Your instructions. Produce again, without any change, the lines running from the one with "Protección Civil" through the final line of the data below, and only those.

*** Listed records Section Begins ***

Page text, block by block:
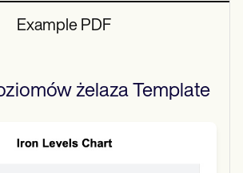
Example PDF
żelaza Template
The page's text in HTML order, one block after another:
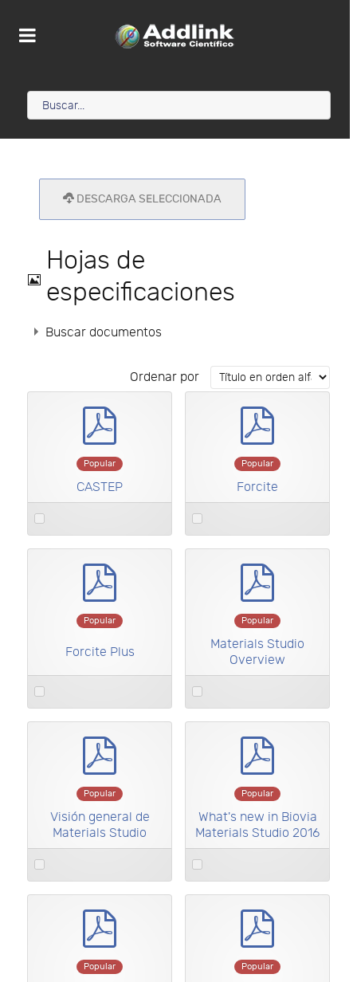
DESCARGA SELECCIONADA
Imagen
Hojas de
especificaciones
Buscar documentos
Ordenar por
Popular
CASTEP
Select
an
item
Popular
Forcite
Select
an
item
Popular
Forcite Plus
Select
an
item
Popular
Materials Studio
Overview
Select
an
item
Popular
Visión general de
Materials Studio
Select
an
item
Popular
What's new in Biovia
Materials Studio 2016
Select
an
item
Popular Popular
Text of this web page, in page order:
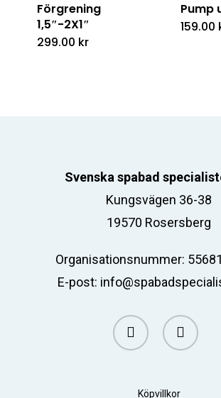
Förgrening
1,5″-2X1″
299.00 kr
Pump
159.00
Svenska spabad
Kungsvägen 36-38
19570 Rosersberg
Organisationsnummer:
E-post:
facebook email
Köpvillkor
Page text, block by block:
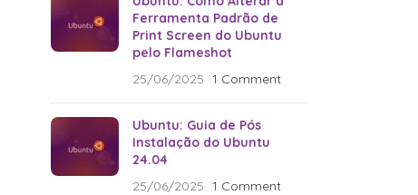
Ferramenta Padrão de
Print Screen do Ubuntu
pelo Flameshot
25/06/2025 1 Comment
Ubuntu: Guia de Pós
Instalação do Ubuntu
24.04
25/06/2025 1 Comment
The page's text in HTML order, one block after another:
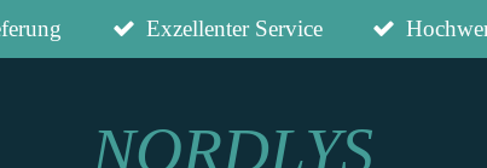
Exzellenter Service
NORDLYS
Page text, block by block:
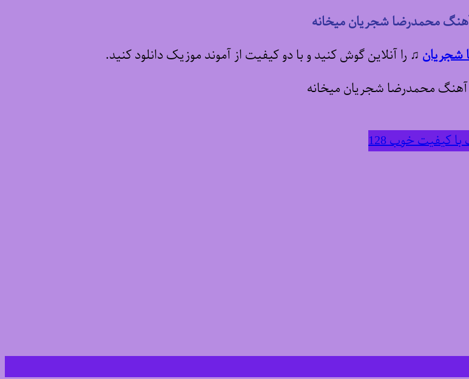
آهنگ محمدرضا شجریان میخانه
شجریان ♫ را آنلاین گوش کنید و با دو کیفیت از آموند موزیک دانلود کنید.
کیفیت خوب 128
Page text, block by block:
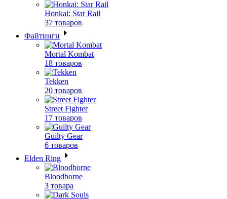
Honkai: Star Rail
37 товаров
Файтинги
Mortal Kombat
18 товаров
Tekken
20 товаров
Street Fighter
17 товаров
Guilty Gear
6 товаров
Elden Ring
Bloodborne
3 товара
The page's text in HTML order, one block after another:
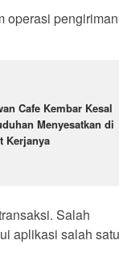
operasi pengiriman
Cafe Kembar Kesal
Menyesatkan di
Kerjanya
Salah
aplikasi salah satu
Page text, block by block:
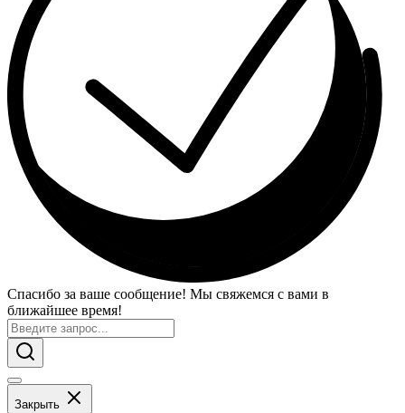
Спасибо за ваше сообщение! Мы свяжемся с вами в
ближайшее время!
Закрыть
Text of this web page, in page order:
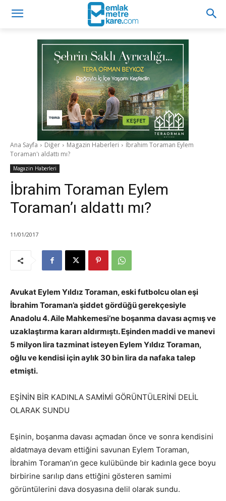
Ana Sayfa Diğer Magazin Haberleri
İbrahim Toraman Eylem
Toraman'ı aldattı mı?
Magazin Haberleri
İbrahim Toraman Eylem
Toraman’ı aldattı mı?
11/01/2017
Avukat Eylem Yıldız Toraman, eski futbolcu olan eşi
İbrahim Toraman’a şiddet gördüğü gerekçesiyle
Anadolu 4. Aile Mahkemesi’ne boşanma davası açmış ve
uzaklaştırma kararı aldırmıştı. Eşinden maddi ve manevi
5 milyon lira tazminat isteyen Eylem Yıldız Toraman,
oğlu ve kendisi için aylık 30 bin lira da nafaka talep
etmişti.
EŞİNİN BİR KADINLA SAMİMİ GÖRÜNTÜLERİNİ DELİL
OLARAK SUNDU
Eşinin, boşanma davası açmadan önce ve sonra kendisini
aldatmaya devam ettiğini savunan Eylem Toraman,
İbrahim Toraman’ın gece kulübünde bir kadınla gece boyu
birbirine sarılıp dans ettiğini gösteren samimi
görüntülerini dava dosyasına delil olarak sundu.
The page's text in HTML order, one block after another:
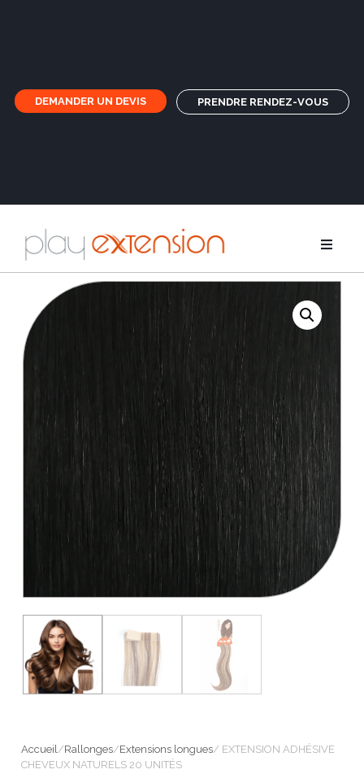
DEMANDER UN DEVIS PRENDRE RENDEZ-VOUS
Rallonges
Nattes et
GHD
Soins
Salons
Accueil /Rallonges/Extensions longues/ EXTENSION ADHÉSIVE
CHEVEUX NATURELS 20 UNITÉS
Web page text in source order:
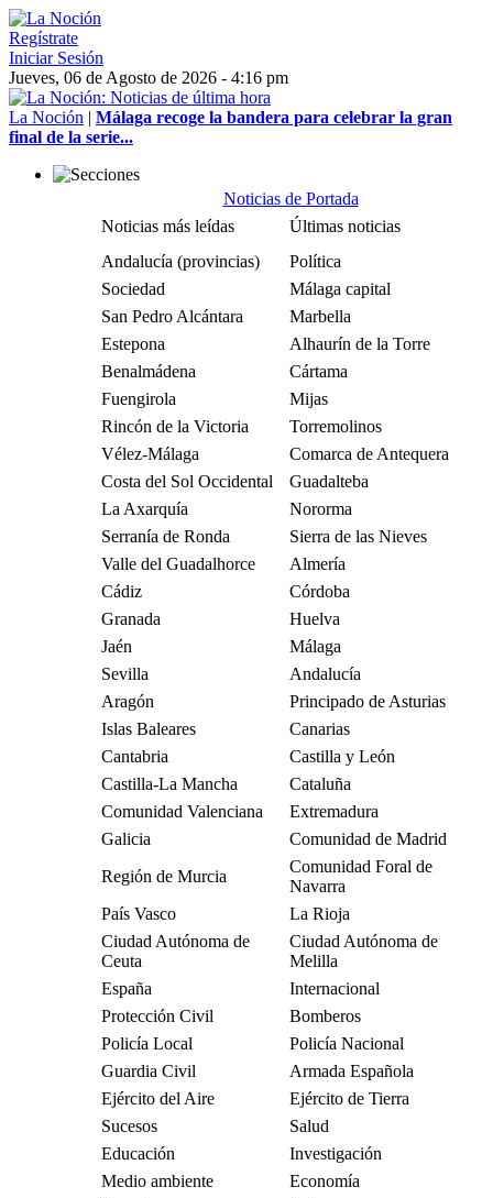
Regístrate
Iniciar Sesión
Jueves, 06 de Agosto de 2026 - 4:16 pm
La Noción | Málaga recoge la bandera para celebrar la gran
final de la serie...
Noticias de Portada
Noticias más leídas
Últimas noticias
Andalucía (provincias)
Política
Sociedad
Málaga capital
San Pedro Alcántara
Marbella
Estepona
Alhaurín de la Torre
Benalmádena
Cártama
Fuengirola
Mijas
Rincón de la Victoria
Torremolinos
Vélez-Málaga
Comarca de Antequera
Costa del Sol Occidental
Guadalteba
La Axarquía
Nororma
Serranía de Ronda
Sierra de las Nieves
Valle del Guadalhorce
Almería
Cádiz
Córdoba
Granada
Huelva
Jaén
Málaga
Sevilla
Andalucía
Aragón
Principado de Asturias
Islas Baleares
Canarias
Cantabria
Castilla y León
Castilla-La Mancha
Cataluña
Comunidad Valenciana
Extremadura
Galicia
Comunidad de Madrid
Región de Murcia
Comunidad Foral de
Navarra
País Vasco
La Rioja
Ciudad Autónoma de
Ceuta
Ciudad Autónoma de
Melilla
España
Internacional
Protección Civil
Bomberos
Policía Local
Policía Nacional
Guardia Civil
Armada Española
Ejército del Aire
Ejército de Tierra
Sucesos
Salud
Educación
Investigación
Medio ambiente
Economía

*** Listed records Section Ends ***

Solution to the exercise.
Protección Civil
Bomberos
Policía Local
Policía Nacional
Guardia Civil
Armada Española
Ejército del Aire
Ejército de Tierra
Sucesos
Salud
Educación
Investigación
Medio ambiente
Economía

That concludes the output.